----- Data under study -----
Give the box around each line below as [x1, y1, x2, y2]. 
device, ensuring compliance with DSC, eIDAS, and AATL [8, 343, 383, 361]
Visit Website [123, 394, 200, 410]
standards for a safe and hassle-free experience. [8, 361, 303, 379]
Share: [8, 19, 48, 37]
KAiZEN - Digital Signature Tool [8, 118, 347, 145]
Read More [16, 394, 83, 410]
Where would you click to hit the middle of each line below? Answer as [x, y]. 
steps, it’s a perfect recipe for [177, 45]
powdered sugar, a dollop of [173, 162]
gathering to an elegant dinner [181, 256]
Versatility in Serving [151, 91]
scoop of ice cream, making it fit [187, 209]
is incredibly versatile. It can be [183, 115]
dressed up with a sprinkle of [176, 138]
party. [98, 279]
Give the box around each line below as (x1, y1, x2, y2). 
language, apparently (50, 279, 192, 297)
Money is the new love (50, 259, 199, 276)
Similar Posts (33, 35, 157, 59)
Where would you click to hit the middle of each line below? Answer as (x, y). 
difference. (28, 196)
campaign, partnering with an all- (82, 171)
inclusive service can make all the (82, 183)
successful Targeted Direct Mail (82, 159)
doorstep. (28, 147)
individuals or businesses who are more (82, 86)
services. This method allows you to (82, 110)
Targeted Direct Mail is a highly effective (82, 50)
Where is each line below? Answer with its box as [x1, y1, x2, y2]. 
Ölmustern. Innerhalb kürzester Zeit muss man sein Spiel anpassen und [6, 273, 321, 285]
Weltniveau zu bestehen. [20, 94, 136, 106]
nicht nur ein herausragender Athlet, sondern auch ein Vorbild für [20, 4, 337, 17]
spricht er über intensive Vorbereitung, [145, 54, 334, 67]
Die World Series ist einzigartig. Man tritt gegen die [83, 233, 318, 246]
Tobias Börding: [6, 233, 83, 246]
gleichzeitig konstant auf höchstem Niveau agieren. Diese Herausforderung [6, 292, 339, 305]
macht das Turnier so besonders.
-----
▶ Exercise goal: Your answer must be the complete data, repeated word for word.

▶ Written solution:
Give the box around each line below as [x1, y1, x2, y2]. 
device, ensuring compliance with DSC, eIDAS, and AATL [8, 343, 383, 361]
Visit Website [123, 394, 200, 410]
standards for a safe and hassle-free experience. [8, 361, 303, 379]
Share: [8, 19, 48, 37]
KAiZEN - Digital Signature Tool [8, 118, 347, 145]
Read More [16, 394, 83, 410]
Where would you click to hit the middle of each line below? Answer as [x, y]. 
steps, it’s a perfect recipe for [177, 45]
powdered sugar, a dollop of [173, 162]
gathering to an elegant dinner [181, 256]
Versatility in Serving [151, 91]
scoop of ice cream, making it fit [187, 209]
is incredibly versatile. It can be [183, 115]
dressed up with a sprinkle of [176, 138]
party. [98, 279]
Give the box around each line below as (x1, y1, x2, y2). 
language, apparently (50, 279, 192, 297)
Money is the new love (50, 259, 199, 276)
Similar Posts (33, 35, 157, 59)
Where would you click to hit the middle of each line below? Answer as (x, y). 
difference. (28, 196)
campaign, partnering with an all- (82, 171)
inclusive service can make all the (82, 183)
successful Targeted Direct Mail (82, 159)
doorstep. (28, 147)
individuals or businesses who are more (82, 86)
services. This method allows you to (82, 110)
Targeted Direct Mail is a highly effective (82, 50)
Where is each line below? Answer with its box as [x1, y1, x2, y2]. 
Ölmustern. Innerhalb kürzester Zeit muss man sein Spiel anpassen und [6, 273, 321, 285]
Weltniveau zu bestehen. [20, 94, 136, 106]
nicht nur ein herausragender Athlet, sondern auch ein Vorbild für [20, 4, 337, 17]
spricht er über intensive Vorbereitung, [145, 54, 334, 67]
Die World Series ist einzigartig. Man tritt gegen die [83, 233, 318, 246]
Tobias Börding: [6, 233, 83, 246]
gleichzeitig konstant auf höchstem Niveau agieren. Diese Herausforderung [6, 292, 339, 305]
macht das Turnier so besonders.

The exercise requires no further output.